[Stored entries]
--------------------

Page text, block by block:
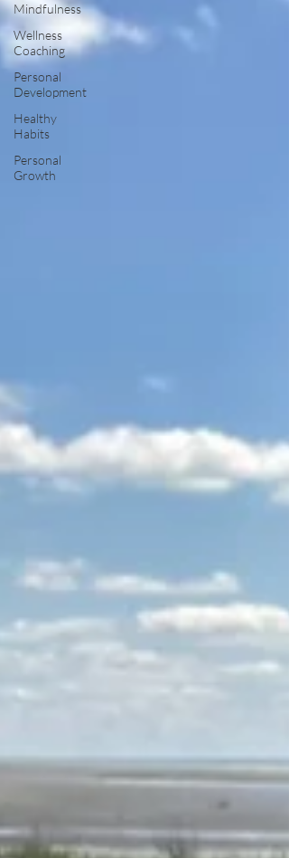
Mindfulness
Wellness
Coaching
Personal
Development
Healthy
Habits
Personal
Growth
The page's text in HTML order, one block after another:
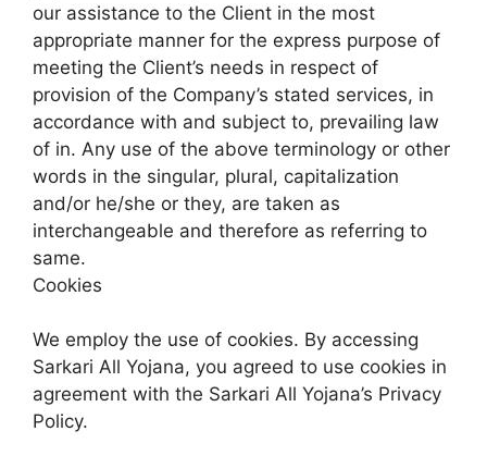
our assistance to the Client in the most
appropriate manner for the express purpose of
meeting the Client’s needs in respect of
provision of the Company’s stated services, in
accordance with and subject to, prevailing law
of in. Any use of the above terminology or other
words in the singular, plural, capitalization
and/or he/she or they, are taken as
interchangeable and therefore as referring to
same.
Cookies
We employ the use of cookies. By accessing
Sarkari All Yojana, you agreed to use cookies in
agreement with the Sarkari All Yojana’s Privacy
Policy.
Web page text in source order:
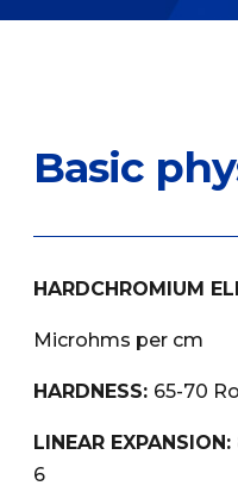
Basic
HARDCHROMIUM
Microhms per cm
HARDNESS: 65-70
LINEAR EXPANSION:
6
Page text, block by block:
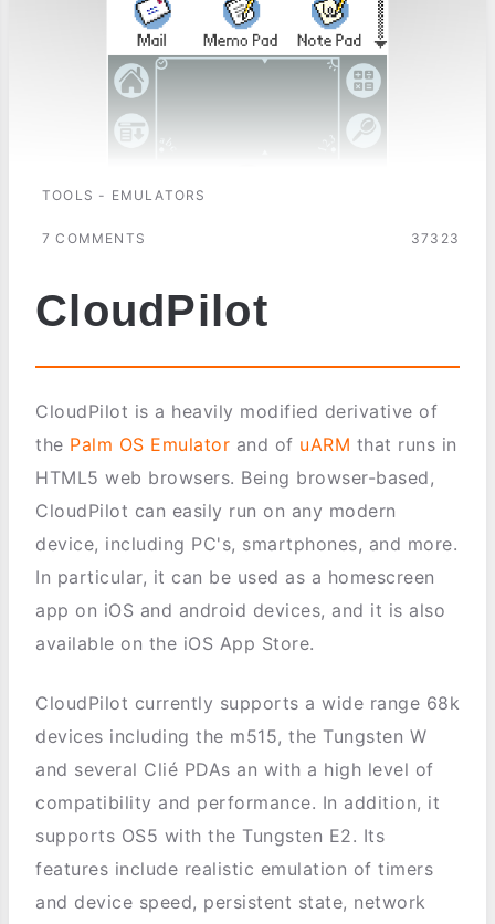
TOOLS - EMULATORS
7 COMMENTS 37323
CloudPilot
CloudPilot is a heavily modified derivative of
the Palm OS Emulator and of uARM that runs in
HTML5 web browsers. Being browser-based,
CloudPilot can easily run on any modern
device, including PC's, smartphones, and more.
In particular, it can be used as a homescreen
app on iOS and android devices, and it is also
available on the iOS App Store.
CloudPilot currently supports a wide range 68k
devices including the m515, the Tungsten W
and several Clié PDAs an with a high level of
compatibility and performance. In addition, it
supports OS5 with the Tungsten E2. Its
features include realistic emulation of timers
and device speed, persistent state, network
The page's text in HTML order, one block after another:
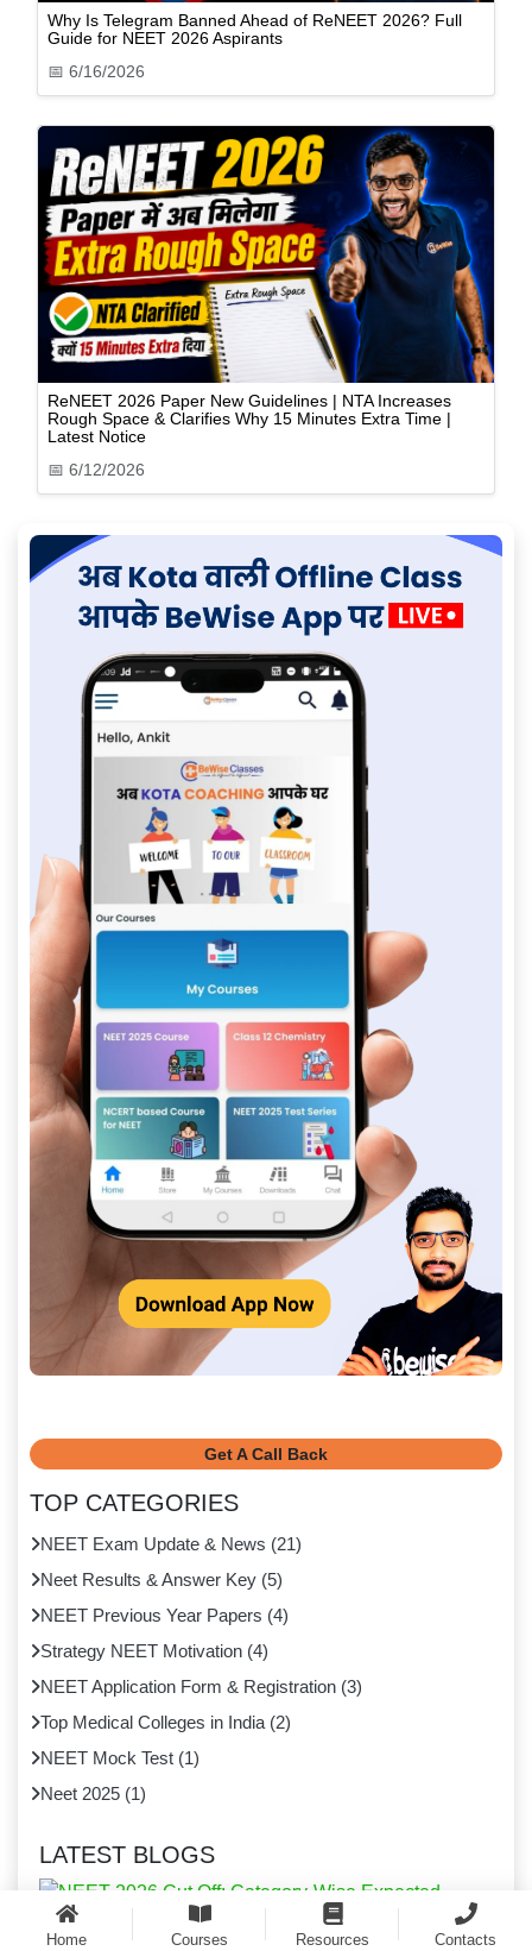
Why Is Telegram Banned Ahead of ReNEET 2026? Full
Guide for NEET 2026 Aspirants
📅 6/16/2026
ReNEET 2026 Paper New Guidelines | NTA Increases
Rough Space & Clarifies Why 15 Minutes Extra Time |
Latest Notice
📅 6/12/2026
Get A Call Back
TOP CATEGORIES
NEET Exam Update & News (21)
Neet Results & Answer Key (5)
NEET Previous Year Papers (4)
Strategy NEET Motivation (4)
NEET Application Form & Registration (3)
Top Medical Colleges in India (2)
NEET Mock Test (1)
Neet 2025 (1)
LATEST BLOGS
Home Courses Resources Contacts
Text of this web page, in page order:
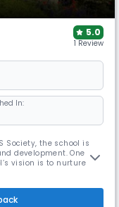
5.0
1 Review
In:
Society, the school is
development. One of
vision is to nurture
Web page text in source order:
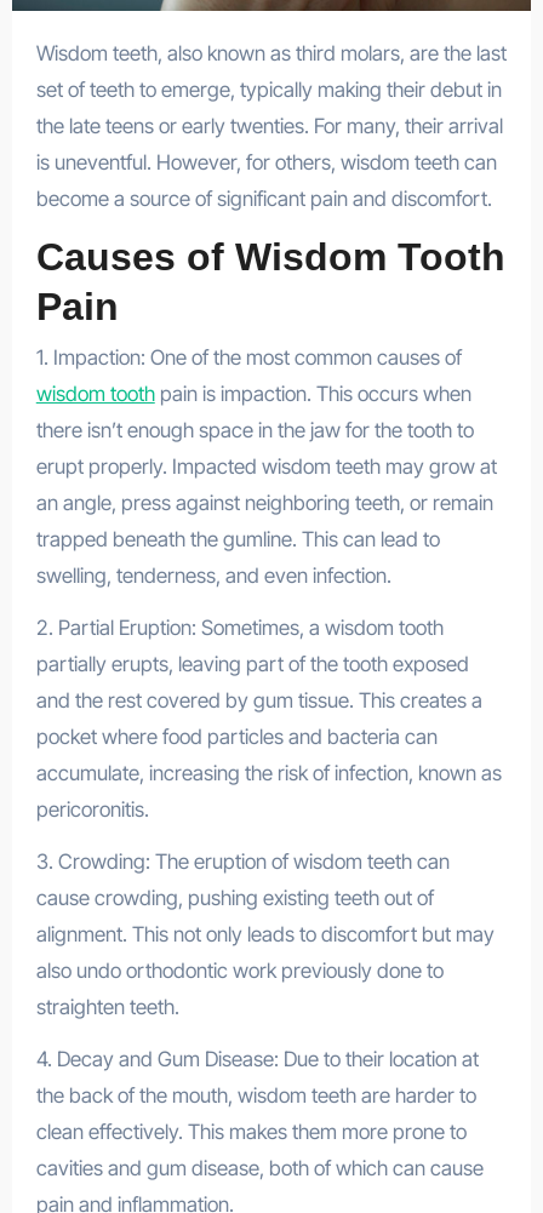
Wisdom teeth, also known as third molars, are the last
set of teeth to emerge, typically making their debut in
the late teens or early twenties. For many, their arrival
is uneventful. However, for others, wisdom teeth can
become a source of significant pain and discomfort.
Causes of Wisdom Tooth
Pain
1. Impaction: One of the most common causes of
wisdom toothpain is impaction. This occurs when
there isn’t enough space in the jaw for the tooth to
erupt properly. Impacted wisdom teeth may grow at
an angle, press against neighboring teeth, or remain
trapped beneath the gumline. This can lead to
swelling, tenderness, and even infection.
2. Partial Eruption: Sometimes, a wisdom tooth
partially erupts, leaving part of the tooth exposed
and the rest covered by gum tissue. This creates a
pocket where food particles and bacteria can
accumulate, increasing the risk of infection, known as
pericoronitis.
3. Crowding: The eruption of wisdom teeth can
cause crowding, pushing existing teeth out of
alignment. This not only leads to discomfort but may
also undo orthodontic work previously done to
straighten teeth.
4. Decay and Gum Disease: Due to their location at
the back of the mouth, wisdom teeth are harder to
clean effectively. This makes them more prone to
cavities and gum disease, both of which can cause
pain and inflammation.
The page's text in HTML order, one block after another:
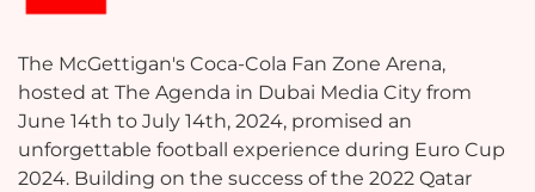
The McGettigan's Coca-Cola Fan Zone Arena,
hosted at The Agenda in Dubai Media City from
June 14th to July 14th, 2024, promised an
unforgettable football experience during Euro Cup
2024. Building on the success of the 2022 Qatar
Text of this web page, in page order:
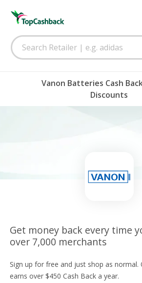
Vanon Batteries Cash
Discounts
Get money back every time
over 7,000 merchants
Sign up for free and just shop as normal.
earns over $450 Cash Back a year.
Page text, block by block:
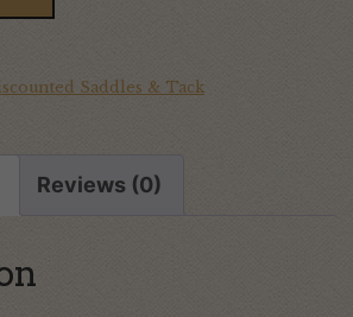
Saddles & Tack
Reviews (0)
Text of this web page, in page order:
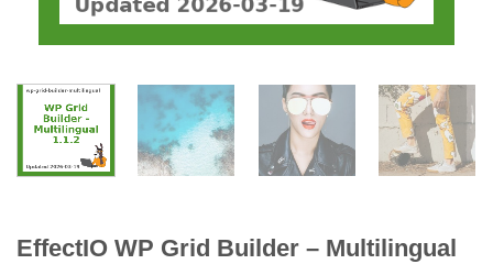
EffectIO WP Grid Builder – Multilingual
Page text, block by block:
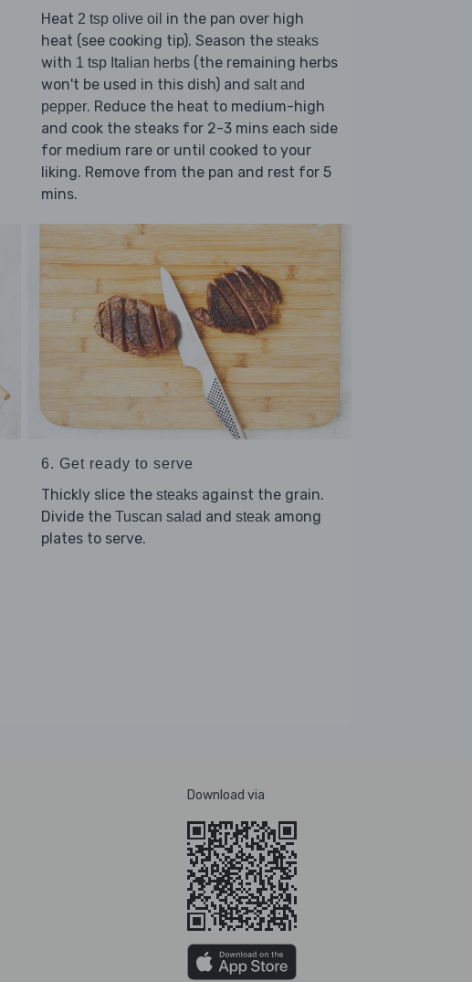
Heat 2 tsp olive oil in the pan over high
heat (see cooking tip). Season the steaks
with 1 tsp Italian herbs (the remaining herbs
won't be used in this dish) and salt and
pepper. Reduce the heat to medium-high
and cook the steaks for 2-3 mins each side
for medium rare or until cooked to your
liking. Remove from the pan and rest for 5
mins.
6. Get ready to serve
Thickly slice the steaks against the grain.
Divide the Tuscan salad and steak among
plates to serve.
Download via
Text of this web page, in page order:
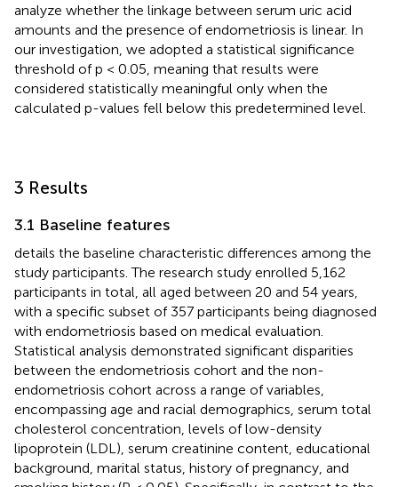
analyze whether the linkage between serum uric acid
amounts and the presence of endometriosis is linear. In
our investigation, we adopted a statistical significance
threshold of p < 0.05, meaning that results were
considered statistically meaningful only when the
calculated p-values fell below this predetermined level.
3 Results
3.1 Baseline features
details the baseline characteristic differences among the
study participants. The research study enrolled 5,162
participants in total, all aged between 20 and 54 years,
with a specific subset of 357 participants being diagnosed
with endometriosis based on medical evaluation.
Statistical analysis demonstrated significant disparities
between the endometriosis cohort and the non-
endometriosis cohort across a range of variables,
encompassing age and racial demographics, serum total
cholesterol concentration, levels of low-density
lipoprotein (LDL), serum creatinine content, educational
background, marital status, history of pregnancy, and
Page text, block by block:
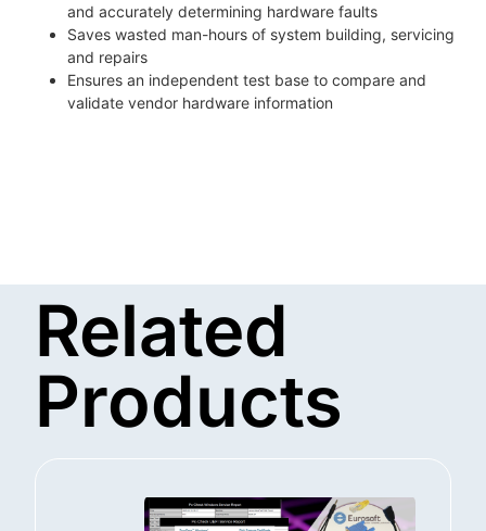
and accurately determining hardware faults
Saves wasted man-hours of system building, servicing
and repairs
Ensures an independent test base to compare and
validate vendor hardware information
Related
Products

--------------------

> [Work request]:
The word "endometriosis" may appear in several lines of the data; copy every line where it does.

> [Result below]:
amounts and the presence of endometriosis is linear. In
with endometriosis based on medical evaluation.
between the endometriosis cohort and the non-
endometriosis cohort across a range of variables,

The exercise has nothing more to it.